Prompt >> In the listing below, find each line containing "Sports" and report it.

Data >>
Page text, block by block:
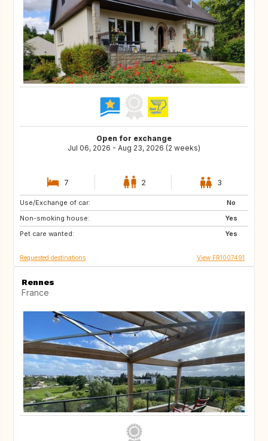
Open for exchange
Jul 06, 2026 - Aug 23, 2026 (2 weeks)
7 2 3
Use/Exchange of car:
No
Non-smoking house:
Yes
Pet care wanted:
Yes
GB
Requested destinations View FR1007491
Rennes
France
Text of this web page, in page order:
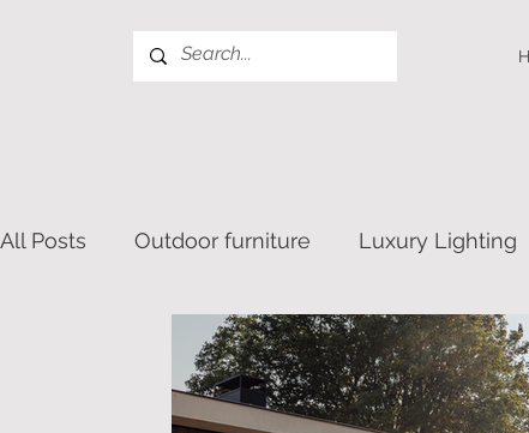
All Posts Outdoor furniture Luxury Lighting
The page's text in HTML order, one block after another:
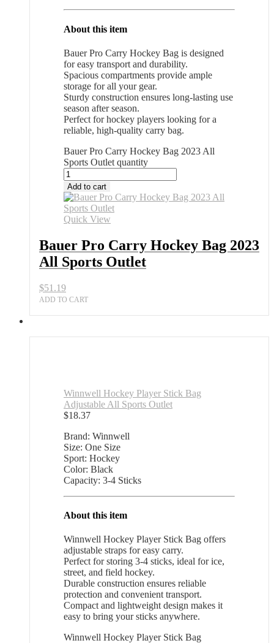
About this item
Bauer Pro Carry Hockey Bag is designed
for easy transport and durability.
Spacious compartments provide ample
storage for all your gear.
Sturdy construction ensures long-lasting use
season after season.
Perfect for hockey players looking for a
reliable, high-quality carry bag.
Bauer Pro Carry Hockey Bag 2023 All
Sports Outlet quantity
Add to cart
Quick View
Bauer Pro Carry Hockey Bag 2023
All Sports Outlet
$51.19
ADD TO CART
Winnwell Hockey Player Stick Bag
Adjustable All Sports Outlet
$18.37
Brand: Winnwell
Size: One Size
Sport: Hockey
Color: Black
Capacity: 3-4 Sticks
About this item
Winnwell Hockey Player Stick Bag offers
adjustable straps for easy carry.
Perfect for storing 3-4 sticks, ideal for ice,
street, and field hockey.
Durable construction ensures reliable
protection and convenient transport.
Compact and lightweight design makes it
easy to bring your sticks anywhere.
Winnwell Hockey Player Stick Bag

Task response >>
Sports Outlet quantity
All Sports Outlet
Adjustable All Sports Outlet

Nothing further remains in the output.